• What to work on:
Restate the listing word for word; omit the images.
══════
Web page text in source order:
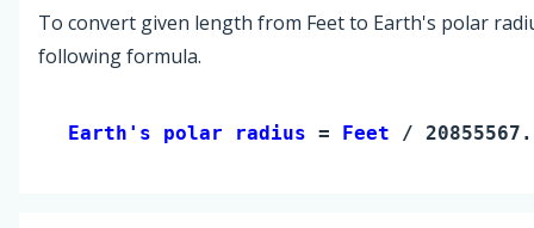
To convert given length from Feet to Earth's polar
following formula.
Earth's polar radius = Feet /
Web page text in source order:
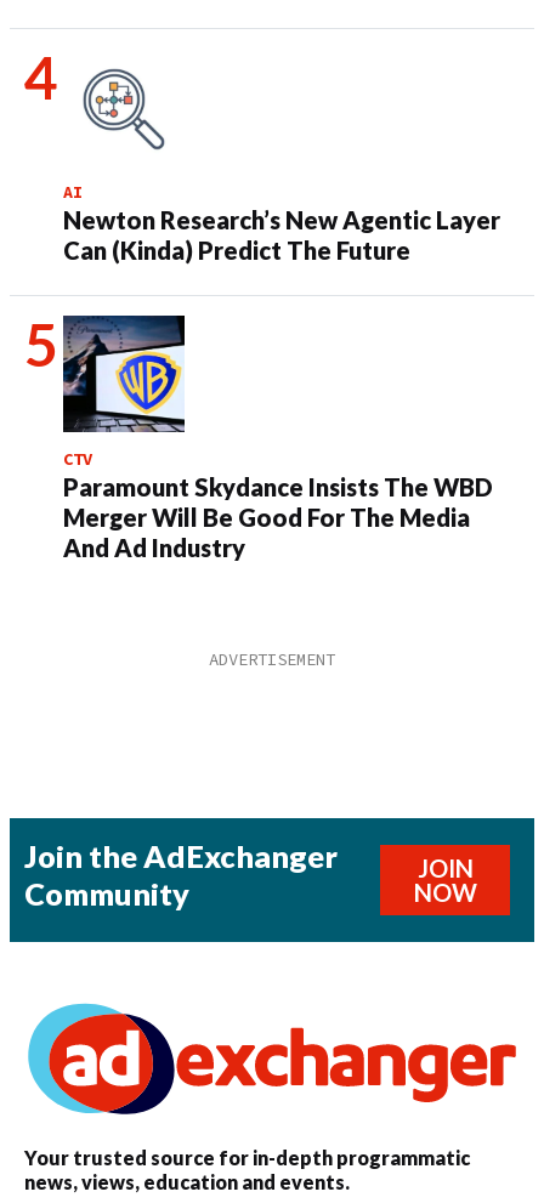
AI
Newton Research’s New Agentic Layer
Can (Kinda) Predict The Future
CTV
Paramount Skydance Insists The WBD
Merger Will Be Good For The Media
And Ad Industry
Join the AdExchanger
Community
JOIN
NOW
Your trusted source for in-depth programmatic
news, views, education and events.
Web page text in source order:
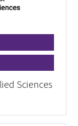
Sciences
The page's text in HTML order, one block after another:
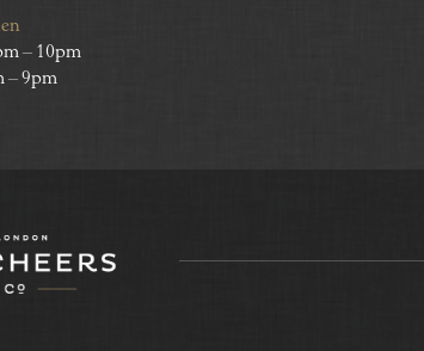
– 10pm
– 9pm
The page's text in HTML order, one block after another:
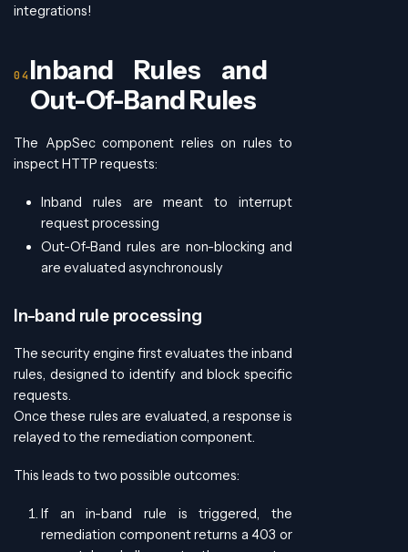
integrations!
Inband Rules and
Out-Of-Band Rules
The AppSec component relies on rules to
inspect HTTP requests:
Inband rules are meant to interrupt
request processing
Out-Of-Band rules are non-blocking and
are evaluated asynchronously
In-band rule processing
The security engine first evaluates the inband
rules, designed to identify and block specific
requests.
Once these rules are evaluated, a response is
relayed to the remediation component.
This leads to two possible outcomes:
If an in-band rule is triggered, the
remediation component returns a 403 or
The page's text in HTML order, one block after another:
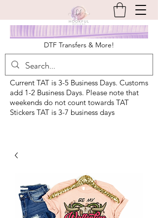
DTF Transfers & More!
Current TAT is 3-5 Business Days. Customs
add 1-2 Business Days. Please note that
weekends do not count towards TAT
Stickers TAT is 3-7 business days
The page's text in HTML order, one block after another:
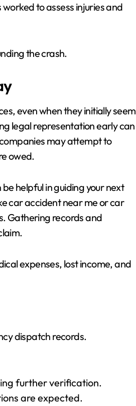
to assess injuries and
the crash.
even when they initially seem
legal representation early can
may attempt to
owed.
be helpful in guiding your next
car accident near me or car
Gathering records and
expenses, lost income, and
dispatch records.
further verification.
are expected.
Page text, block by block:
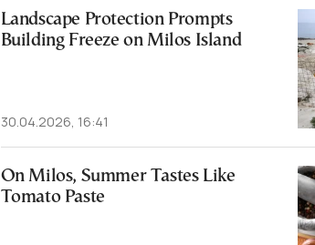
Landscape Protection Prompts
Building Freeze on Milos Island
30.04.2026, 16:41
On Milos, Summer Tastes Like
Tomato Paste
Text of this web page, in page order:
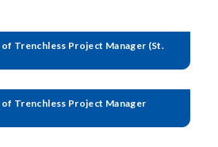
Trenchless Project Manager (St.
Trenchless Project Manager
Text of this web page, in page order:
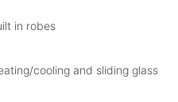
in robes
cooling and sliding glass
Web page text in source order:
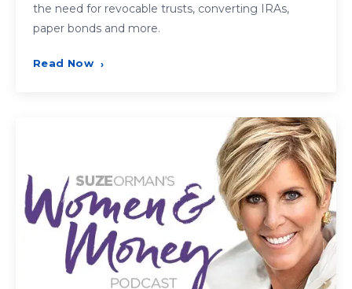
the need for revocable trusts, converting IRAs,
paper bonds and more.
Read Now ›
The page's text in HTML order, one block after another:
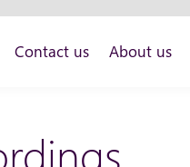
Contact us About us
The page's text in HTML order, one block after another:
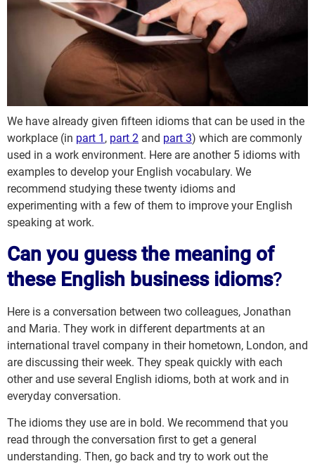
We have already given fifteen idioms that can be used in the
workplace (in part 1 , part 2 and part 3) which are commonly
used in a work environment. Here are another 5 idioms with
examples to develop your English vocabulary. We
recommend studying these twenty idioms and
experimenting with a few of them to improve your English
speaking at work.
Can you guess the meaning of
these English business idioms?
Here is a conversation between two colleagues, Jonathan
and Maria. They work in different departments at an
international travel company in their hometown, London, and
are discussing their week. They speak quickly with each
other and use several English idioms, both at work and in
everyday conversation.
The idioms they use are in bold. We recommend that you
read through the conversation first to get a general
understanding. Then, go back and try to work out the
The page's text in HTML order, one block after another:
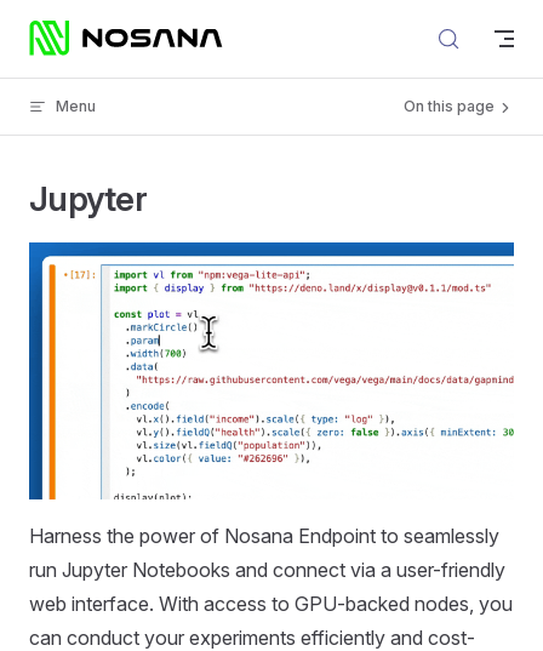
Skip to content
Menu On this page
Jupyter
Harness the power of Nosana Endpoint to seamlessly
run Jupyter Notebooks and connect via a user-friendly
web interface. With access to GPU-backed nodes, you
can conduct your experiments efficiently and cost-
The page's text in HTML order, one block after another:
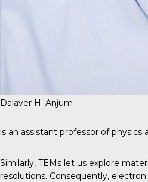
Dalaver H. Anjum
is an assistant professor of physics
Similarly, TEMs let us explore
resolutions. Consequently,
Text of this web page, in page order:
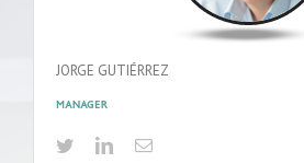
JORGE GUTIÉRREZ
MANAGER
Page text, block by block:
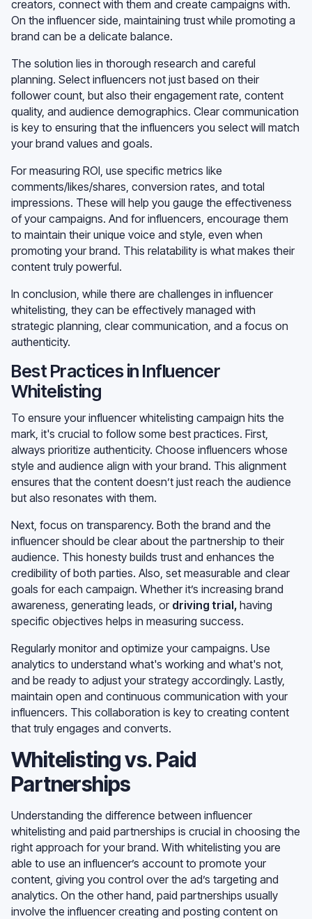
creators, connect with them and create campaigns with.
On the influencer side, maintaining trust while promoting a
brand can be a delicate balance.
The solution lies in thorough research and careful
planning. Select influencers not just based on their
follower count, but also their engagement rate, content
quality, and audience demographics. Clear communication
is key to ensuring that the influencers you select will match
your brand values and goals.
For measuring ROI, use specific metrics like
comments/likes/shares, conversion rates, and total
impressions. These will help you gauge the effectiveness
of your campaigns. And for influencers, encourage them
to maintain their unique voice and style, even when
promoting your brand. This relatability is what makes their
content truly powerful.
In conclusion, while there are challenges in influencer
whitelisting, they can be effectively managed with
strategic planning, clear communication, and a focus on
authenticity.
Best Practices in Influencer
Whitelisting
To ensure your influencer whitelisting campaign hits the
mark, it's crucial to follow some best practices. First,
always prioritize authenticity. Choose influencers whose
style and audience align with your brand. This alignment
ensures that the content doesn’t just reach the audience
but also resonates with them.
Next, focus on transparency. Both the brand and the
influencer should be clear about the partnership to their
audience. This honesty builds trust and enhances the
credibility of both parties. Also, set measurable and clear
goals for each campaign. Whether it’s increasing brand
awareness, generating leads, or driving trial, having
specific objectives helps in measuring success.
Regularly monitor and optimize your campaigns. Use
analytics to understand what's working and what's not,
and be ready to adjust your strategy accordingly. Lastly,
maintain open and continuous communication with your
influencers. This collaboration is key to creating content
that truly engages and converts.
Whitelisting vs. Paid
Partnerships
Understanding the difference between influencer
whitelisting and paid partnerships is crucial in choosing the
right approach for your brand. With whitelisting you are
able to use an influencer’s account to promote your
content, giving you control over the ad’s targeting and
analytics. On the other hand, paid partnerships usually
involve the influencer creating and posting content on
══════
• Output for this task:
Web page text in source order:
To convert given length from Feet to Earth's polar
following formula.
Earth's polar radius = Feet /
Web page text in source order:
AI
Newton Research’s New Agentic Layer
Can (Kinda) Predict The Future
CTV
Paramount Skydance Insists The WBD
Merger Will Be Good For The Media
And Ad Industry
Join the AdExchanger
Community
JOIN
NOW
Your trusted source for in-depth programmatic
news, views, education and events.
Web page text in source order:
Sciences
The page's text in HTML order, one block after another:
– 10pm
– 9pm
The page's text in HTML order, one block after another:
integrations!
Inband Rules and
Out-Of-Band Rules
The AppSec component relies on rules to
inspect HTTP requests:
Inband rules are meant to interrupt
request processing
Out-Of-Band rules are non-blocking and
are evaluated asynchronously
In-band rule processing
The security engine first evaluates the inband
rules, designed to identify and block specific
requests.
Once these rules are evaluated, a response is
relayed to the remediation component.
This leads to two possible outcomes:
If an in-band rule is triggered, the
remediation component returns a 403 or
The page's text in HTML order, one block after another:
DTF Transfers & More!
Current TAT is 3-5 Business Days. Customs
add 1-2 Business Days. Please note that
weekends do not count towards TAT
Stickers TAT is 3-7 business days
The page's text in HTML order, one block after another:
to assess injuries and
the crash.
even when they initially seem
legal representation early can
may attempt to
owed.
be helpful in guiding your next
car accident near me or car
Gathering records and
expenses, lost income, and
dispatch records.
further verification.
are expected.
Page text, block by block:
Landscape Protection Prompts
Building Freeze on Milos Island
30.04.2026, 16:41
On Milos, Summer Tastes Like
Tomato Paste
Text of this web page, in page order:
Trenchless Project Manager (St.
Trenchless Project Manager
Text of this web page, in page order:
in robes
cooling and sliding glass
Web page text in source order:
the need for revocable trusts, converting IRAs,
paper bonds and more.
Read Now ›
The page's text in HTML order, one block after another:
Contact us About us
The page's text in HTML order, one block after another:
We have already given fifteen idioms that can be used in the
workplace (in part 1 , part 2 and part 3) which are commonly
used in a work environment. Here are another 5 idioms with
examples to develop your English vocabulary. We
recommend studying these twenty idioms and
experimenting with a few of them to improve your English
speaking at work.
Can you guess the meaning of
these English business idioms?
Here is a conversation between two colleagues, Jonathan
and Maria. They work in different departments at an
international travel company in their hometown, London, and
are discussing their week. They speak quickly with each
other and use several English idioms, both at work and in
everyday conversation.
The idioms they use are in bold. We recommend that you
read through the conversation first to get a general
understanding. Then, go back and try to work out the
The page's text in HTML order, one block after another:
Skip to content
Menu On this page
Jupyter
Harness the power of Nosana Endpoint to seamlessly
run Jupyter Notebooks and connect via a user-friendly
web interface. With access to GPU-backed nodes, you
can conduct your experiments efficiently and cost-
The page's text in HTML order, one block after another:
Dalaver H. Anjum
is an assistant professor of physics
Similarly, TEMs let us explore
resolutions. Consequently,
Text of this web page, in page order:
JORGE GUTIÉRREZ
MANAGER
Page text, block by block:
creators, connect with them and create campaigns with.
On the influencer side, maintaining trust while promoting a
brand can be a delicate balance.
The solution lies in thorough research and careful
planning. Select influencers not just based on their
follower count, but also their engagement rate, content
quality, and audience demographics. Clear communication
is key to ensuring that the influencers you select will match
your brand values and goals.
For measuring ROI, use specific metrics like
comments/likes/shares, conversion rates, and total
impressions. These will help you gauge the effectiveness
of your campaigns. And for influencers, encourage them
to maintain their unique voice and style, even when
promoting your brand. This relatability is what makes their
content truly powerful.
In conclusion, while there are challenges in influencer
whitelisting, they can be effectively managed with
strategic planning, clear communication, and a focus on
authenticity.
Best Practices in Influencer
Whitelisting
To ensure your influencer whitelisting campaign hits the
mark, it's crucial to follow some best practices. First,
always prioritize authenticity. Choose influencers whose
style and audience align with your brand. This alignment
ensures that the content doesn’t just reach the audience
but also resonates with them.
Next, focus on transparency. Both the brand and the
influencer should be clear about the partnership to their
audience. This honesty builds trust and enhances the
credibility of both parties. Also, set measurable and clear
goals for each campaign. Whether it’s increasing brand
awareness, generating leads, or driving trial, having
specific objectives helps in measuring success.
Regularly monitor and optimize your campaigns. Use
analytics to understand what's working and what's not,
and be ready to adjust your strategy accordingly. Lastly,
maintain open and continuous communication with your
influencers. This collaboration is key to creating content
that truly engages and converts.
Whitelisting vs. Paid
Partnerships
Understanding the difference between influencer
whitelisting and paid partnerships is crucial in choosing the
right approach for your brand. With whitelisting you are
able to use an influencer’s account to promote your
content, giving you control over the ad’s targeting and
analytics. On the other hand, paid partnerships usually
involve the influencer creating and posting content on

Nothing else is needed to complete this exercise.